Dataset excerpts
"""

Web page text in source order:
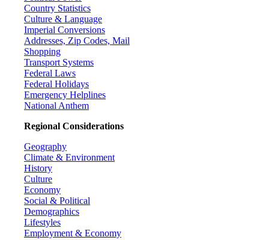
Country Statistics
Culture & Language
Imperial Conversions
Addresses, Zip Codes, Mail
Shopping
Transport Systems
Federal Laws
Federal Holidays
Emergency Helplines
National Anthem
Regional Considerations
Geography
Climate & Environment
History
Culture
Economy
Social & Political
Demographics
Lifestyles
Employment & Economy
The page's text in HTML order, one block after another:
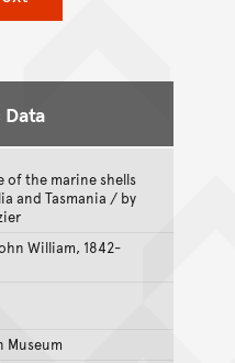
of the marine shells
and Tasmania / by
William, 1842-
Museum
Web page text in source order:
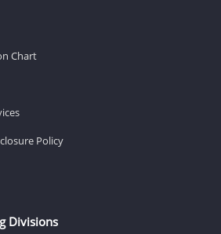
Chart
Policy
Divisions
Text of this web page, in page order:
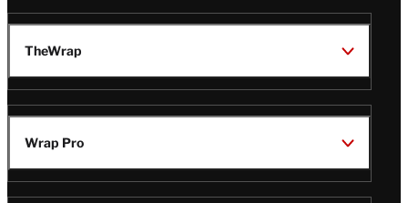
TheWrap
Wrap Pro
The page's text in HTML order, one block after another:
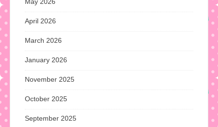
April 2026
March 2026
January 2026
November 2025
October 2025
September 2025
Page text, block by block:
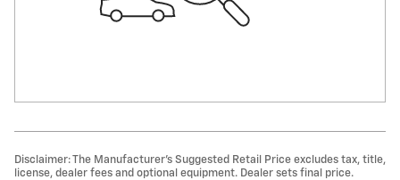
Disclaimer: The Manufacturer’s Suggested Retail Price excludes tax, title,
license, dealer fees and optional equipment. Dealer sets final price.
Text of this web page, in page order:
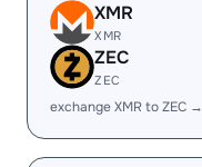
XMR
XMR
ZEC
ZEC
exchange XMR to ZEC →
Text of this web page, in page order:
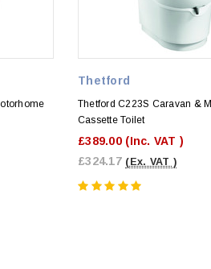
Thetford
Thetford C223S Caravan &
Cassette Toilet
£389.00 (Inc. VAT )
£324.17 (Ex. VAT )
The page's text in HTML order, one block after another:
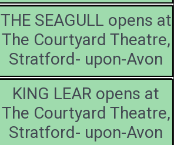
THE SEAGULL opens at
The Courtyard Theatre,
Stratford- upon-Avon
KING LEAR opens at
The Courtyard Theatre,
Stratford- upon-Avon
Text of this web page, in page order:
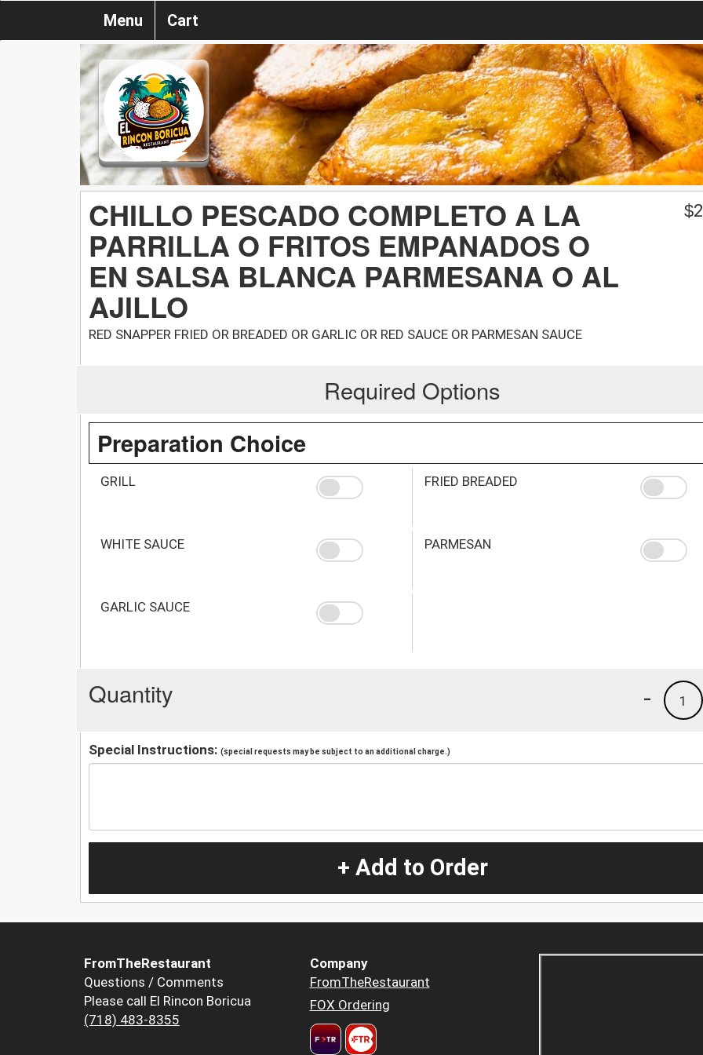
Menu Cart
CHILLO PESCADO COMPLETO A LA
PARRILLA O FRITOS EMPANADOS O
EN SALSA BLANCA PARMESANA O AL
AJILLO
RED SNAPPER FRIED OR BREADED OR GARLIC OR RED SAUCE OR PARMESAN SAUCE
$
Required Options
Preparation Choice
GRILL FRIED BREADED
WHITE SAUCE PARMESAN
GARLIC SAUCE
Quantity 1
-
Special Instructions: (special requests may be subject to an additional charge.)
+ Add to Order
FromTheRestaurant
Questions / Comments
Please call El Rincon Boricua
(718) 483-8355
Company
FromTheRestaurant
FOX Ordering
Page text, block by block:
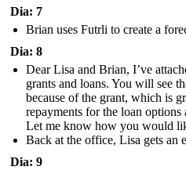
Dia: 7
Brian uses Futrli to create a
Dia: 8
Dear Lisa and Brian, I’ve
grants and loans. You will see
because of the grant, which is
repayments for the loan
Let me know how you would
Back at the office, Lisa gets an
Dia: 9
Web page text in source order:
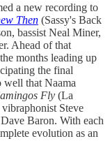
a new recording to
Then (Sassy's Back
bassist Neal Miner,
Ahead of that
months leading up
the final
well that Naama
Fly (La
Steve
Baron. With each
evolution as an
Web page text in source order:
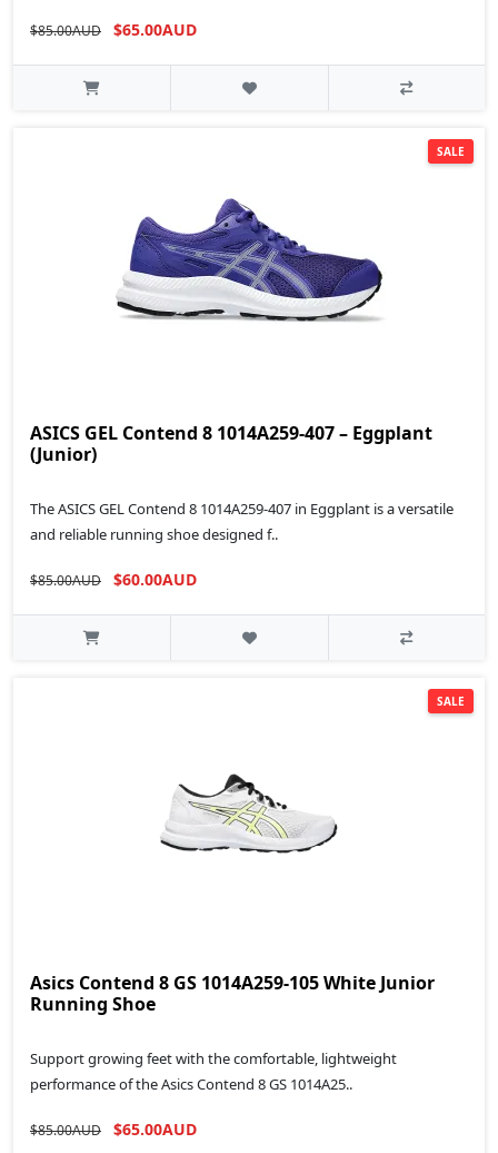
$85.00AUD $65.00AUD
SALE
ASICS GEL Contend 8 1014A259-407 – Eggplant
(Junior)
The ASICS GEL Contend 8 1014A259-407 in Eggplant is a versatile
and reliable running shoe designed f..
$85.00AUD $60.00AUD
SALE
Asics Contend 8 GS 1014A259-105 White Junior
Running Shoe
Support growing feet with the comfortable, lightweight
performance of the Asics Contend 8 GS 1014A25..
$85.00AUD $65.00AUD
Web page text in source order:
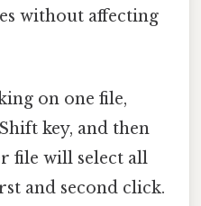
without affecting
on one file,
key, and then
file will select all
and second click.
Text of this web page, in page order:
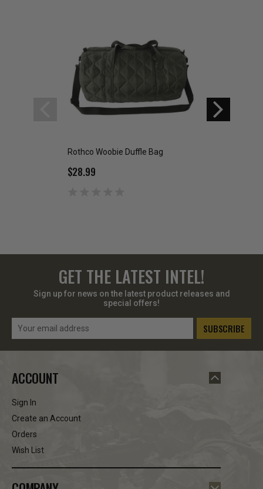
Rothco Woobie Duffle Bag
$28.99
GET THE LATEST INTEL!
Sign up for news on the latest product releases and
special offers!
Email
ACCOUNT
Sign In
Create an Account
Orders
Wish List

"""

WHAT TO DO - Could the entries above be printed again exactly, apart from the pictures?

RESULT -
Web page text in source order:
Country Statistics
Culture & Language
Imperial Conversions
Addresses, Zip Codes, Mail
Shopping
Transport Systems
Federal Laws
Federal Holidays
Emergency Helplines
National Anthem
Regional Considerations
Geography
Climate & Environment
History
Culture
Economy
Social & Political
Demographics
Lifestyles
Employment & Economy
The page's text in HTML order, one block after another:
of the marine shells
and Tasmania / by
William, 1842-
Museum
Web page text in source order:
Chart
Policy
Divisions
Text of this web page, in page order:
TheWrap
Wrap Pro
The page's text in HTML order, one block after another:
April 2026
March 2026
January 2026
November 2025
October 2025
September 2025
Page text, block by block:
Disclaimer: The Manufacturer’s Suggested Retail Price excludes tax, title,
license, dealer fees and optional equipment. Dealer sets final price.
Text of this web page, in page order:
XMR
XMR
ZEC
ZEC
exchange XMR to ZEC →
Text of this web page, in page order:
Thetford
Thetford C223S Caravan &
Cassette Toilet
£389.00 (Inc. VAT )
£324.17 (Ex. VAT )
The page's text in HTML order, one block after another:
THE SEAGULL opens at
The Courtyard Theatre,
Stratford- upon-Avon
KING LEAR opens at
The Courtyard Theatre,
Stratford- upon-Avon
Text of this web page, in page order:
Menu Cart
CHILLO PESCADO COMPLETO A LA
PARRILLA O FRITOS EMPANADOS O
EN SALSA BLANCA PARMESANA O AL
AJILLO
RED SNAPPER FRIED OR BREADED OR GARLIC OR RED SAUCE OR PARMESAN SAUCE
$
Required Options
Preparation Choice
GRILL FRIED BREADED
WHITE SAUCE PARMESAN
GARLIC SAUCE
Quantity 1
-
Special Instructions: (special requests may be subject to an additional charge.)
+ Add to Order
FromTheRestaurant
Questions / Comments
Please call El Rincon Boricua
(718) 483-8355
Company
FromTheRestaurant
FOX Ordering
Page text, block by block:
Dia: 7
Brian uses Futrli to create a
Dia: 8
Dear Lisa and Brian, I’ve
grants and loans. You will see
because of the grant, which is
repayments for the loan
Let me know how you would
Back at the office, Lisa gets an
Dia: 9
Web page text in source order:
a new recording to
Then (Sassy's Back
bassist Neal Miner,
Ahead of that
months leading up
the final
well that Naama
Fly (La
Steve
Baron. With each
evolution as an
Web page text in source order:
$85.00AUD $65.00AUD
SALE
ASICS GEL Contend 8 1014A259-407 – Eggplant
(Junior)
The ASICS GEL Contend 8 1014A259-407 in Eggplant is a versatile
and reliable running shoe designed f..
$85.00AUD $60.00AUD
SALE
Asics Contend 8 GS 1014A259-105 White Junior
Running Shoe
Support growing feet with the comfortable, lightweight
performance of the Asics Contend 8 GS 1014A25..
$85.00AUD $65.00AUD
Web page text in source order:
without affecting
on one file,
key, and then
file will select all
and second click.
Text of this web page, in page order:
Rothco Woobie Duffle Bag
$28.99
GET THE LATEST INTEL!
Sign up for news on the latest product releases and
special offers!
Email
ACCOUNT
Sign In
Create an Account
Orders
Wish List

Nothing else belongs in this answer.